Never short of something to say I will carry on while I am in writing mode. I am surrounded by tons of Post It notes with instructions or reminders that vary from Tibetans v. Pensions and Feral Kids v. Impertinent Ones. There is also one that says 'Hypothesis....group of foreign delinquents.....' and I am now reminded of an article in the local periodical that after several burglaries in the Ramon Y Cajal area the police have come up with this excuse.

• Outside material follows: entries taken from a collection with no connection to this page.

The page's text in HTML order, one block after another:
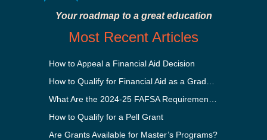
Your roadmap to a great education
Most Recent Articles
How to Appeal a Financial Aid Decision
How to Qualify for a Pell Grant
Are Grants Available for Master’s Programs?
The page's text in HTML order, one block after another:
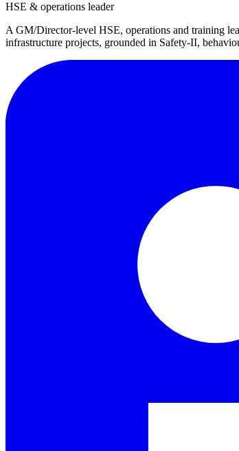
HSE & operations leader
A GM/Director-level HSE, operations and training
infrastructure projects, grounded in Safety-II,

It has been awfully quiet on the neighbour front and I read today in the 'society' pages no less that 5,000 Ecuadorians descended on Torreciudad, the BIG Opus Dei church not far from here or the Temple of Doom as Henderson pointed out when we had the misfortune of ending up there on a day out that went very wrong. 'Like entering a huge coffin' were his words and I must admit I got the sense of 'Childe Roland to the dark tower came' as we stood outside tossing a coin. The pilgrimage was to celebrate The Virgin of Quinche and the blessing of vehicles (?), and I was relieved to hear they had taken their instruments with them including among many, the cow bell.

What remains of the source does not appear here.